For years, he was quite simply one-of-a-kind. There was nobody like him to be heard anyplace else. A decade before Fox News exploded onto the scene, this relatively obscure disc jockey blazed a trail through the forgotten wilds of AM radio. He almost single-handedly resurrected a dying format with a curious mix of sharp wit, mischievous humor, and bold willingness to speak his mind on any issue, no matter how delicate. He blended homespun aphorisms with an expansive vocabulary. He minted new words with remarkable frequency, many of which persist to this day: Feminazi, Drive-by Media, Club Gitmo, the Norks, the NAGS, and so on.


And he did all this while putting a smile on the faces of people who badly needed one that day. Somehow, the man never spoke down to you, or at you, or toward you. He always seemed to speak alongside you. You could almost feel him nudging you in the ribs when he cracked a joke, or could imagine him throwing his hands into the air as he ragged on and on about the latest boondoggle.


He understood that laughter has a mysterious communicative power of its own. His nicknames were hysterical: The Forehead (Paul Begala), Plugs (Joe Biden), Sheets (Robert Byrd), Dingy Harry (Harry Reid), Calypso Louie (Louis Farrakhan) , and more. His Bill Clinton impersonation made the sliver-tongued President seem more like a glad-handing, buffoonish mayor of some inconsequential town. His trademark Mmm-mmm-mmm! after Barack Obama's name seemed to take out all the air the media had puffed into him. And that was what Rush did best. He ridiculed our supposed betters with impish delight. He was the solitary brave man who dared to shout, “The emperor has no clothes!” when no-one else would.


Politically speaking, Rush was too conservative for some populists, and too populist for some conservatives, but for many of us, he was just right. He straddled the bridge between the high-minded intellectual conservatism of, say, the National Review, and the folksy workaday sort of conservatism of, say, Tucker Carlson. He managed to explain complex matters - with half his brain tied behind his back (just to make things fair) - in a way that was neither condescending nor oversimplified.
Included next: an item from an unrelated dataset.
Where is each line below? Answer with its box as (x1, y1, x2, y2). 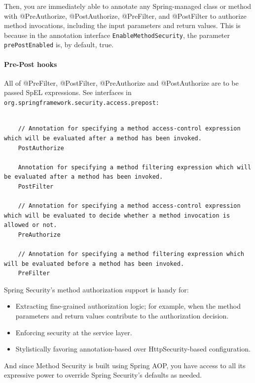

He was a marvelous speaker, as even his worst critics will begrudgingly admit.


Now the marketplace is swamped with imitators – your Sean Hannity’s, your Alex Jones's, your Ben Shapiro’s – but in my view, there is only one Rush on the Mount Rushmore of conservative commentators. He is all of it. He is the whole damn thing. No one else comes remotely close. For ten years, he stood alone – almost completely alone – against the left-wing narratives advanced by an impenetrable media ecosystem. He alone found the chink in the armor. He pried open the door through which all have followed him.


All it took was a man with a microphone, and talent… ON LOAN… FROM GOD…



But alas, the man and his talent are gone. Presumably he's returned his talent to the Almighty, who will distribute it as He sees fit across ethereal airwaves man knows not. It is not for me to say. All I know is Rush's voice will never again be heard by mortal ears. We have lost our vox populi - that means "voice of the people" for those of you in Rio Linda - and he will be greatly missed.